• _EXERCISE GOAL_
Among the lines of the data, copy those that hold "dress".

[Stored entries]
☆ ☆ ☆ ☆ ☆
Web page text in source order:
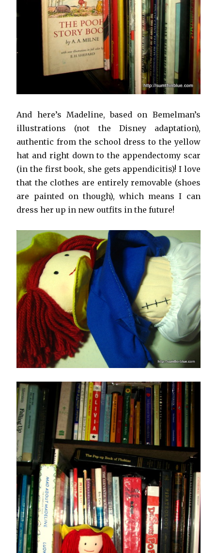
And here’s Madeline, based on Bemelman’s
illustrations (not the Disney adaptation),
authentic from the school dress to the yellow
hat and right down to the appendectomy scar
(in the first book, she gets appendicitis)! I love
that the clothes are entirely removable (shoes
are painted on though), which means I can
dress her up in new outfits in the future!
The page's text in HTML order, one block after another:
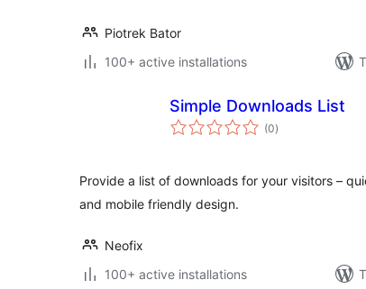
Piotrek Bator
100+ active installations
Simple Downloads List
(0total
ratings
)
Provide a list of downloads for your visitors –
and mobile friendly design.
Neofix
100+ active installations
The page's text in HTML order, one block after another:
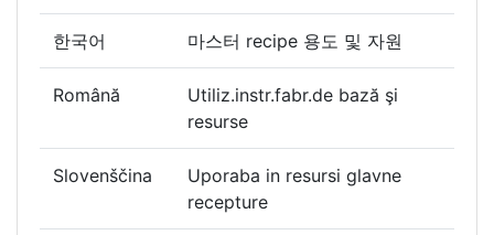
한국어 마스터 recipe 용도 및 자원
Română
Utiliz.instr.fabr.de bază şi
resurse
Slovenščina
Uporaba in resursi glavne
recepture
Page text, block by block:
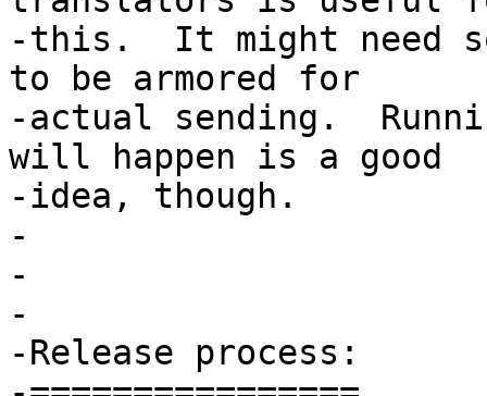
-this.  It might need
to be armored for
-actual sending.
will happen is a good
-idea, though.
-
-
-
-Release process:
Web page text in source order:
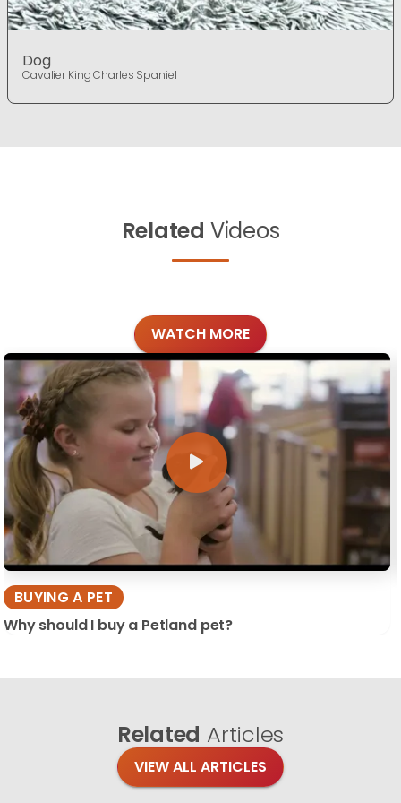
Dog
Cavalier King Charles Spaniel
Related Videos
WATCH MORE
BUYING A PET
Why should I buy a Petland pet?
Related Articles
VIEW ALL ARTICLES
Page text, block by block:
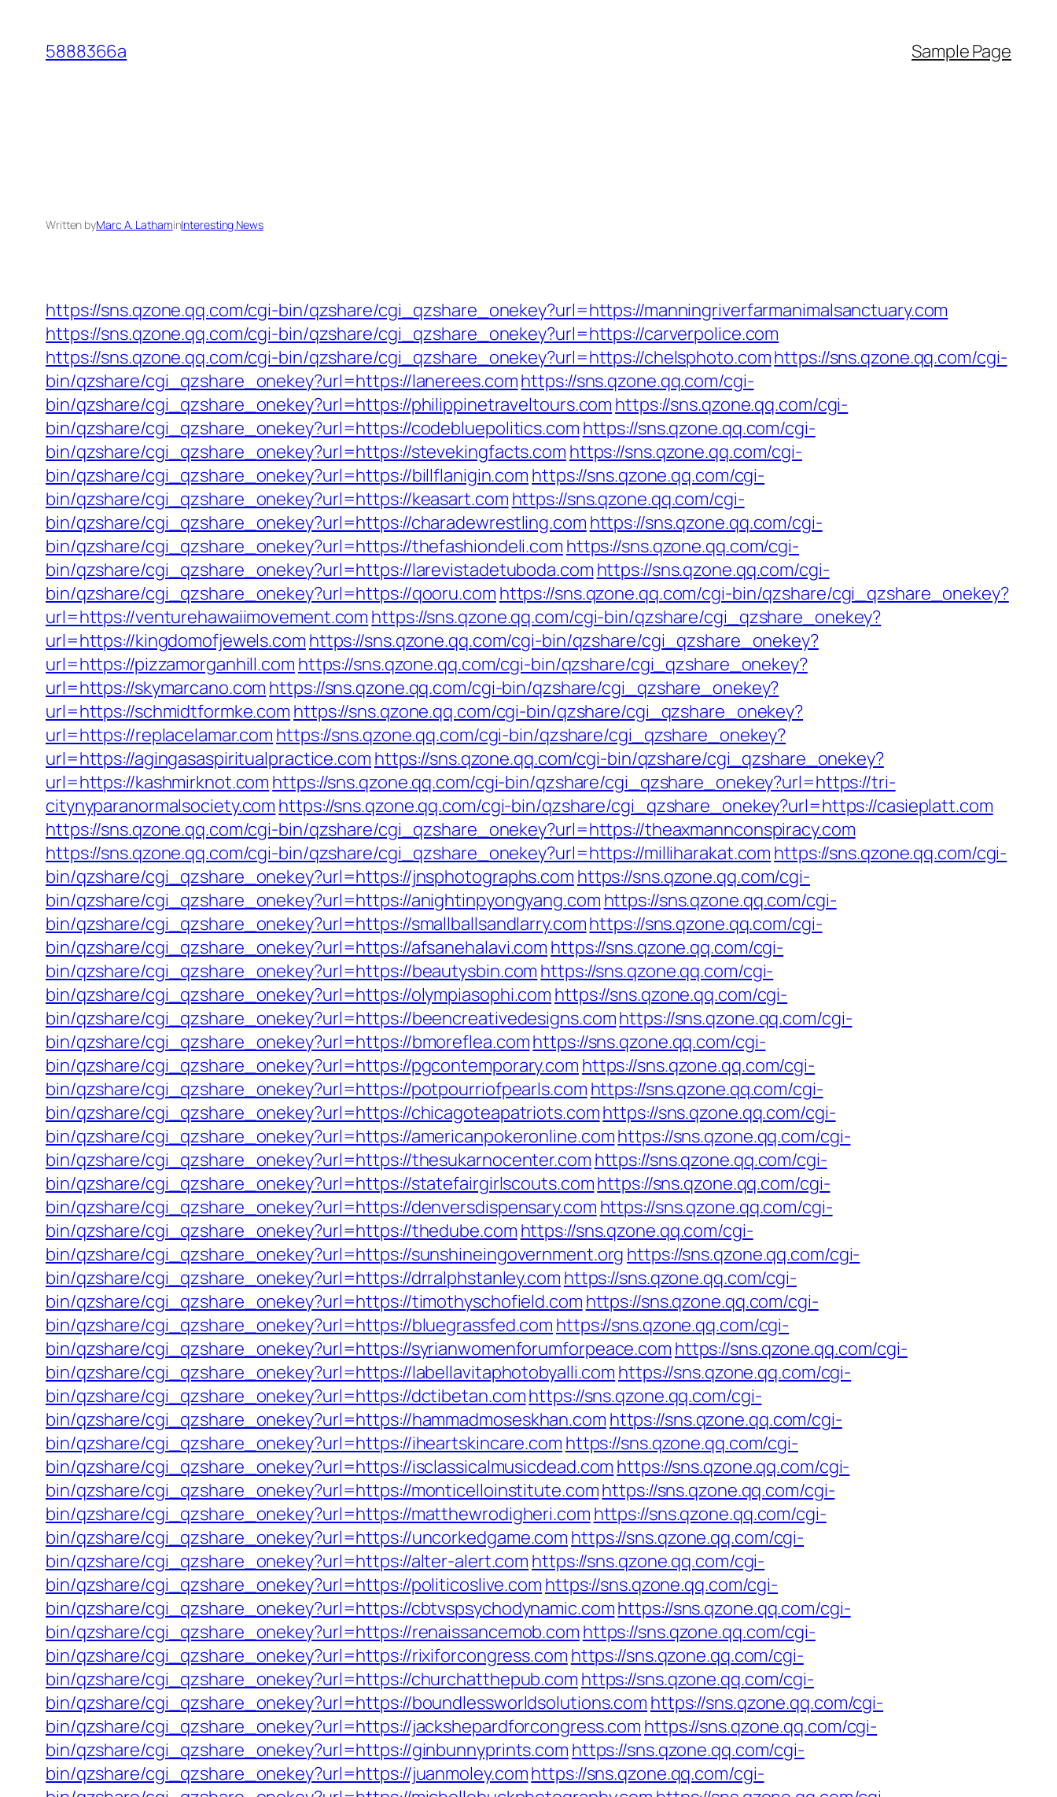
content
5888366a Sample Page
Written byMarc A. LathaminInteresting News
https://sns.qzone.qq.com/cgi-bin/qzshare/cgi_qzshare_onekey?url=https://manningriverfarmanimalsanctuary.com
https://sns.qzone.qq.com/cgi-bin/qzshare/cgi_qzshare_onekey?url=https://carverpolice.com
https://sns.qzone.qq.com/cgi-bin/qzshare/cgi_qzshare_onekey?url=https://chelsphoto.comhttps://sns.qzone.qq.com/cgi-
bin/qzshare/cgi_qzshare_onekey?url=https://lanerees.comhttps://sns.qzone.qq.com/cgi-
bin/qzshare/cgi_qzshare_onekey?url=https://philippinetraveltours.com https://sns.qzone.qq.com/cgi-
bin/qzshare/cgi_qzshare_onekey?url=https://codebluepolitics.com https://sns.qzone.qq.com/cgi-
bin/qzshare/cgi_qzshare_onekey?url=https://stevekingfacts.com https://sns.qzone.qq.com/cgi-
bin/qzshare/cgi_qzshare_onekey?url=https://billflanigin.com https://sns.qzone.qq.com/cgi-
bin/qzshare/cgi_qzshare_onekey?url=https://keasart.com https://sns.qzone.qq.com/cgi-
bin/qzshare/cgi_qzshare_onekey?url=https://charadewrestling.com https://sns.qzone.qq.com/cgi-
bin/qzshare/cgi_qzshare_onekey?url=https://thefashiondeli.com https://sns.qzone.qq.com/cgi-
bin/qzshare/cgi_qzshare_onekey?url=https://larevistadetuboda.com https://sns.qzone.qq.com/cgi-
bin/qzshare/cgi_qzshare_onekey?url=https://qooru.com https://sns.qzone.qq.com/cgi-bin/qzshare/cgi_qzshare_onekey?
url=https://venturehawaiimovement.com https://sns.qzone.qq.com/cgi-bin/qzshare/cgi_qzshare_onekey?
url=https://kingdomofjewels.com https://sns.qzone.qq.com/cgi-bin/qzshare/cgi_qzshare_onekey?
url=https://pizzamorganhill.com https://sns.qzone.qq.com/cgi-bin/qzshare/cgi_qzshare_onekey?
url=https://skymarcano.com https://sns.qzone.qq.com/cgi-bin/qzshare/cgi_qzshare_onekey?
url=https://schmidtformke.com https://sns.qzone.qq.com/cgi-bin/qzshare/cgi_qzshare_onekey?
url=https://replacelamar.com https://sns.qzone.qq.com/cgi-bin/qzshare/cgi_qzshare_onekey?
url=https://agingasaspiritualpractice.com https://sns.qzone.qq.com/cgi-bin/qzshare/cgi_qzshare_onekey?
url=https://kashmirknot.com https://sns.qzone.qq.com/cgi-bin/qzshare/cgi_qzshare_onekey?url=https://tri-
citynyparanormalsociety.com https://sns.qzone.qq.com/cgi-bin/qzshare/cgi_qzshare_onekey?url=https://casieplatt.com
https://sns.qzone.qq.com/cgi-bin/qzshare/cgi_qzshare_onekey?url=https://theaxmannconspiracy.com
https://sns.qzone.qq.com/cgi-bin/qzshare/cgi_qzshare_onekey?url=https://milliharakat.com https://sns.qzone.qq.com/cgi-
bin/qzshare/cgi_qzshare_onekey?url=https://jnsphotographs.com https://sns.qzone.qq.com/cgi-
bin/qzshare/cgi_qzshare_onekey?url=https://anightinpyongyang.com https://sns.qzone.qq.com/cgi-
bin/qzshare/cgi_qzshare_onekey?url=https://smallballsandlarry.comhttps://sns.qzone.qq.com/cgi-
bin/qzshare/cgi_qzshare_onekey?url=https://afsanehalavi.com https://sns.qzone.qq.com/cgi-
bin/qzshare/cgi_qzshare_onekey?url=https://beautysbin.com https://sns.qzone.qq.com/cgi-
bin/qzshare/cgi_qzshare_onekey?url=https://olympiasophi.com https://sns.qzone.qq.com/cgi-
bin/qzshare/cgi_qzshare_onekey?url=https://beencreativedesigns.comhttps://sns.qzone.qq.com/cgi-
bin/qzshare/cgi_qzshare_onekey?url=https://bmoreflea.comhttps://sns.qzone.qq.com/cgi-
bin/qzshare/cgi_qzshare_onekey?url=https://pgcontemporary.com https://sns.qzone.qq.com/cgi-
bin/qzshare/cgi_qzshare_onekey?url=https://potpourriofpearls.com https://sns.qzone.qq.com/cgi-
bin/qzshare/cgi_qzshare_onekey?url=https://chicagoteapatriots.comhttps://sns.qzone.qq.com/cgi-
bin/qzshare/cgi_qzshare_onekey?url=https://americanpokeronline.comhttps://sns.qzone.qq.com/cgi-
bin/qzshare/cgi_qzshare_onekey?url=https://thesukarnocenter.com https://sns.qzone.qq.com/cgi-
bin/qzshare/cgi_qzshare_onekey?url=https://statefairgirlscouts.comhttps://sns.qzone.qq.com/cgi-
bin/qzshare/cgi_qzshare_onekey?url=https://denversdispensary.com https://sns.qzone.qq.com/cgi-
bin/qzshare/cgi_qzshare_onekey?url=https://thedube.com https://sns.qzone.qq.com/cgi-
bin/qzshare/cgi_qzshare_onekey?url=https://sunshineingovernment.org https://sns.qzone.qq.com/cgi-
bin/qzshare/cgi_qzshare_onekey?url=https://drralphstanley.com https://sns.qzone.qq.com/cgi-
bin/qzshare/cgi_qzshare_onekey?url=https://timothyschofield.com https://sns.qzone.qq.com/cgi-
bin/qzshare/cgi_qzshare_onekey?url=https://bluegrassfed.com https://sns.qzone.qq.com/cgi-
bin/qzshare/cgi_qzshare_onekey?url=https://syrianwomenforumforpeace.com https://sns.qzone.qq.com/cgi-
bin/qzshare/cgi_qzshare_onekey?url=https://labellavitaphotobyalli.com https://sns.qzone.qq.com/cgi-
bin/qzshare/cgi_qzshare_onekey?url=https://dctibetan.comhttps://sns.qzone.qq.com/cgi-
bin/qzshare/cgi_qzshare_onekey?url=https://hammadmoseskhan.com https://sns.qzone.qq.com/cgi-
bin/qzshare/cgi_qzshare_onekey?url=https://iheartskincare.com https://sns.qzone.qq.com/cgi-
bin/qzshare/cgi_qzshare_onekey?url=https://isclassicalmusicdead.com https://sns.qzone.qq.com/cgi-
bin/qzshare/cgi_qzshare_onekey?url=https://monticelloinstitute.comhttps://sns.qzone.qq.com/cgi-
bin/qzshare/cgi_qzshare_onekey?url=https://matthewrodigheri.com https://sns.qzone.qq.com/cgi-
bin/qzshare/cgi_qzshare_onekey?url=https://uncorkedgame.com https://sns.qzone.qq.com/cgi-
bin/qzshare/cgi_qzshare_onekey?url=https://alter-alert.com https://sns.qzone.qq.com/cgi-
bin/qzshare/cgi_qzshare_onekey?url=https://politicoslive.com https://sns.qzone.qq.com/cgi-
bin/qzshare/cgi_qzshare_onekey?url=https://cbtvspsychodynamic.comhttps://sns.qzone.qq.com/cgi-
bin/qzshare/cgi_qzshare_onekey?url=https://renaissancemob.com https://sns.qzone.qq.com/cgi-
bin/qzshare/cgi_qzshare_onekey?url=https://rixiforcongress.com https://sns.qzone.qq.com/cgi-
bin/qzshare/cgi_qzshare_onekey?url=https://churchatthepub.com https://sns.qzone.qq.com/cgi-
bin/qzshare/cgi_qzshare_onekey?url=https://boundlessworldsolutions.com https://sns.qzone.qq.com/cgi-
bin/qzshare/cgi_qzshare_onekey?url=https://jackshepardforcongress.com https://sns.qzone.qq.com/cgi-
bin/qzshare/cgi_qzshare_onekey?url=https://ginbunnyprints.com https://sns.qzone.qq.com/cgi-
bin/qzshare/cgi_qzshare_onekey?url=https://juanmoley.comhttps://sns.qzone.qq.com/cgi-
☆ ☆ ☆ ☆ ☆
• _ANSWER TO THE PROBLEM_
authentic from the school dress to the yellow
dress her up in new outfits in the future!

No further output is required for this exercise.